Data excerpts:

Start of Block

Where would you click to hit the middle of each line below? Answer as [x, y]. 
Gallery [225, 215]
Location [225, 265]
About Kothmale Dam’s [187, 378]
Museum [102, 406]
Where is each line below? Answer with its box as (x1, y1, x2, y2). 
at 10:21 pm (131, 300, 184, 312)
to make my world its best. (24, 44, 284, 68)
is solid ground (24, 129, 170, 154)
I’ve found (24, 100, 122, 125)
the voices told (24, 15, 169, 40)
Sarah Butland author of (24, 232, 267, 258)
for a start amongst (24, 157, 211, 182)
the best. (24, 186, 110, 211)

End of Block
Start of Block

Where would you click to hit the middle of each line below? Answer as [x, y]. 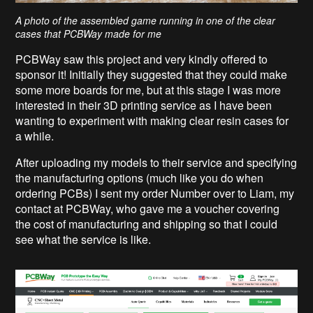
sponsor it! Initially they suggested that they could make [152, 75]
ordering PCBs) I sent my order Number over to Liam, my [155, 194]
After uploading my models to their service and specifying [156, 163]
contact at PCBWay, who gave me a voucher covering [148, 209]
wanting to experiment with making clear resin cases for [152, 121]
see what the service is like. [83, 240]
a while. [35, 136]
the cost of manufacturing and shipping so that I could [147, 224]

End of Block

** ACTION ITEM **
In the entries above, find the line holding "at 10:21 pm (131, 300, 184, 312)" and the line holding "the best. (24, 186, 110, 211)", then retype exactly those two lines and every line between them, and nothing else.

** TASK RESPONSE **
at 10:21 pm (131, 300, 184, 312)
to make my world its best. (24, 44, 284, 68)
is solid ground (24, 129, 170, 154)
I’ve found (24, 100, 122, 125)
the voices told (24, 15, 169, 40)
Sarah Butland author of (24, 232, 267, 258)
for a start amongst (24, 157, 211, 182)
the best. (24, 186, 110, 211)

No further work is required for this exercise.